▸ Work item
Copy the data below exactly, but not the pictures it contains.

▸ Information
○ ○ ○

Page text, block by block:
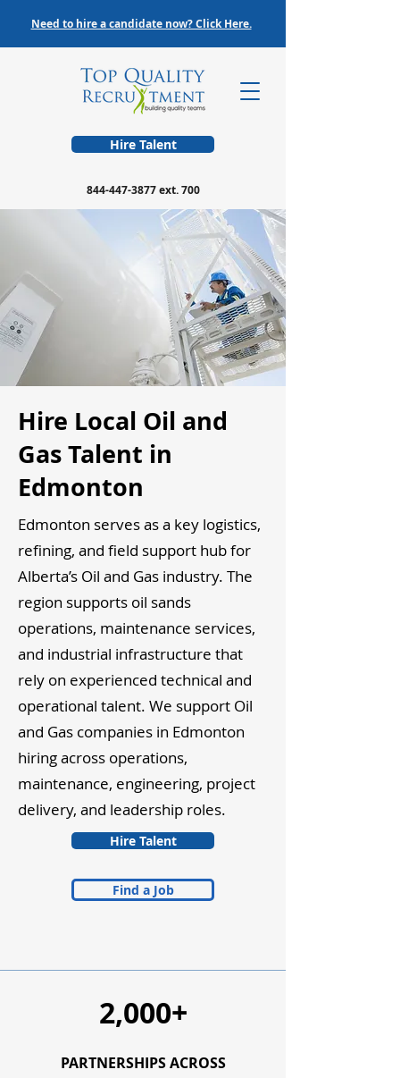
Hire Talent
844-447-3877ext. 700
Need to hire a candidate now? Click Here.
Hire Local Oil and
Gas Talent in
Edmonton
Edmonton serves as a key logistics,
refining, and field support hub for
Alberta’s Oil and Gas industry. The
region supports oil sands
operations, maintenance services,
and industrial infrastructure that
rely on experienced technical and
operational talent. We support Oil
and Gas companies in Edmonton
hiring across operations,
maintenance, engineering, project
delivery, and leadership roles.
Hire Talent
Find a Job
2,000+
PARTNERSHIPS ACROSS
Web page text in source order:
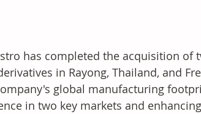
has completed the acquisition
in Rayong, Thailand, and
global manufacturing
in two key markets and
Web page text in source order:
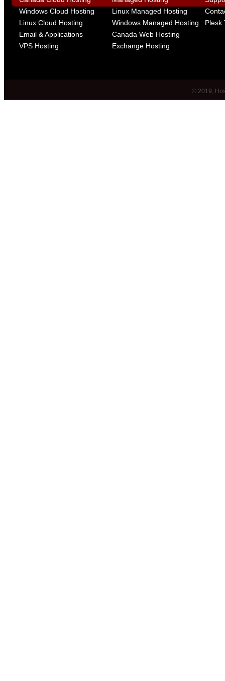
Windows Cloud Hosting
Linux Cloud Hosting
Email & Applications
VPS Hosting
Linux Managed Hosting
Windows Managed Hosting
Canada Web Hosting
Exchange Hosting
Plesk
© 2019,

○ ○ ○

▸ Exercise answer
Page text, block by block:
Hire Talent
844-447-3877ext. 700
Need to hire a candidate now? Click Here.
Hire Local Oil and
Gas Talent in
Edmonton
Edmonton serves as a key logistics,
refining, and field support hub for
Alberta’s Oil and Gas industry. The
region supports oil sands
operations, maintenance services,
and industrial infrastructure that
rely on experienced technical and
operational talent. We support Oil
and Gas companies in Edmonton
hiring across operations,
maintenance, engineering, project
delivery, and leadership roles.
Hire Talent
Find a Job
2,000+
PARTNERSHIPS ACROSS
Web page text in source order:
has completed the acquisition
in Rayong, Thailand, and
global manufacturing
in two key markets and
Web page text in source order:
Windows Cloud Hosting
Linux Cloud Hosting
Email & Applications
VPS Hosting
Linux Managed Hosting
Windows Managed Hosting
Canada Web Hosting
Exchange Hosting
Plesk
© 2019,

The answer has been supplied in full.